What is Sequential Testing and how does it work?
In a classic horizon test, you shouldn’t check your experiment before the end because at each check you’ll have a chance to make the wrong decision.
Sequential Testing is here to answer that behavior. It’s a classic horizon test where you’ll apply a kind of correction to take into account the fact that we will take several opportunities to decide to continue or to stop the experiment. And the radical decision you’ll make to stop the experiment is because you detected a loser.
How does it not go against AB Testing rules?
Rule °1: In AB Testing, you should sample each day of the week equally. People do not behave the same depending on the day. If Friday is your hottest business day, then you should sample that day. You want your data to be the most representative of your overall business so you need to sample each day the same way.
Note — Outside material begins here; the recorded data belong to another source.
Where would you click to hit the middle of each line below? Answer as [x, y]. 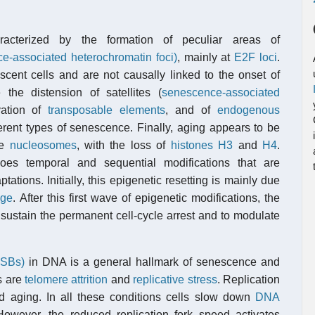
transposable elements [107, 110]
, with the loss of [123, 145]
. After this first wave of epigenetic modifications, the [147, 198]
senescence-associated [221, 92]
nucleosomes [43, 145]
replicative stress [175, 279]
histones [192, 145]
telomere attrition [66, 279]
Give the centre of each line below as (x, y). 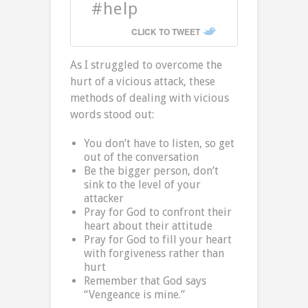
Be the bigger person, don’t (151, 171)
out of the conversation (141, 157)
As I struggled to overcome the (146, 65)
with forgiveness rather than (154, 254)
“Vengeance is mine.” (134, 295)
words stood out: (112, 115)
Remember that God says (145, 281)
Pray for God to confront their (158, 212)
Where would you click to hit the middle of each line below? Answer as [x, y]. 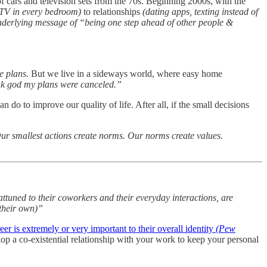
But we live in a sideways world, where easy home [125, 73]
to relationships [112, 11]
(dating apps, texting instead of [200, 11]
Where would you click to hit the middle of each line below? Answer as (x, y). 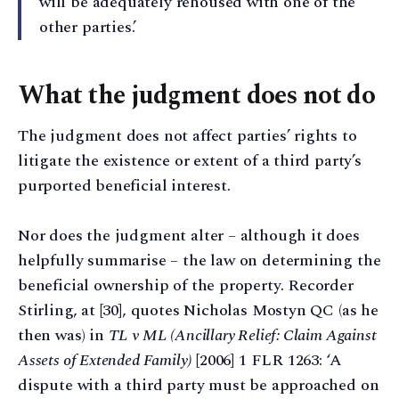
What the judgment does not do (197, 96)
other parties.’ (88, 28)
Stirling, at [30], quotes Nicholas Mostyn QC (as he (198, 311)
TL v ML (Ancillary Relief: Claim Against (242, 336)
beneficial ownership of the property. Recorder (186, 286)
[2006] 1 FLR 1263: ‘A (267, 361)
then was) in (63, 336)
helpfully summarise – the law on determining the (199, 261)
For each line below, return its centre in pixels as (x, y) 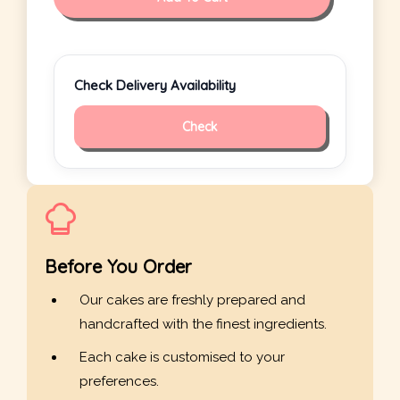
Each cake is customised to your (182, 358)
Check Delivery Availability (155, 86)
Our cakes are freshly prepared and (192, 300)
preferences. (119, 382)
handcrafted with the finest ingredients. (203, 325)
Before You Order (118, 267)

Obviously this rule is broken if you use sequential testing since you may stop the test in mid week. But the difference in this case is that you only stop to declare a loser, not a winner. If the B variation is significantly behind the reference, there is no chance that it will both catch up to the reference and even get significantly above it, just in a few days. So you are not leaving a winner on the table, in the worst case scenario you will declare B as loser when in fact B is equivalent to A. If you sampled all days equally you would have discovered it later.
So this “worst case scenario” is in fact a good thing : you saved visitors for another test.
Rule °2: In AB Testing, you should wait 2 business cycles before having significant data and making a decision. True. When you’re looking for a winner. But here we’re looking for a loosing experiment. So when the statistical test says there’s a loser, at worst he’s saying that your variation is even with the reference. In practice, it’s not a mistake since your goal is to find a clear winner, not to spend visitors on a neutral test.
Depending on the sensitivity level, how many false alarms would be triggered?
If we consider that all experiments are neutral, then we should have 5%, 3% or 1% of experiments which will trigger a false alarm (based on the sensitivity level selected -- High, Balanced, Low).
In every case, that estimation is increased because not all experiments are neutral, there’s winners and losers which aren’t taken into consideration here. I.e, with the Low sensitivity level (1%), it’s unlikely that you’ll receive a false alarm.
What is the behavior with an A/B/C test?
The more you’ll have variation, the more comparison will be done.
Here, the sequential testing algorithm will compare A vs B & A vs C. If B or C should underperform, the alerting system will be triggered.
In case of an experiment with more than one variation, what happens when it’s underperforming?
It depends on the setup you did. If one of the variations is underperforming and you just selected to receive an alert, then you’ll be warned that the variation is loosing. If you choose to stop the whole experiment, the experiment will be stopped.
If you have only selected to be alerted and your experiment with 4 variations is underperforming on 3 of them, you’ll receive an alert for each variation.
Can I receive an alert after having been already alerted for a variation?
The alerting system is limited to one per day, so you might receive one alert per day for each variation underperforming in case you didn’t take any action.
How does the alerting system work?
There’s 4 parameter to take a decision:
- The volume of traffic
- The difference between variation
- Time elapsed since the beginning of the experiment
- The level of sensitivity set: the more sensitive the sooner the alert
Depending on those parameters combinations, we’ll trigger an alert or not.
How does the alerting system react in case my primary KPI doesn’t apply to my variation?
As the sequential testing algorithm is applied on the Primary KPI here and you might have 0 conversions on your KPI, you’ll certainly receive an alert to warn you.
Note that here it’s because the Primary KPI doesn’t apply on your variation, but it might also be because of an implementation issue and it could save your experiment.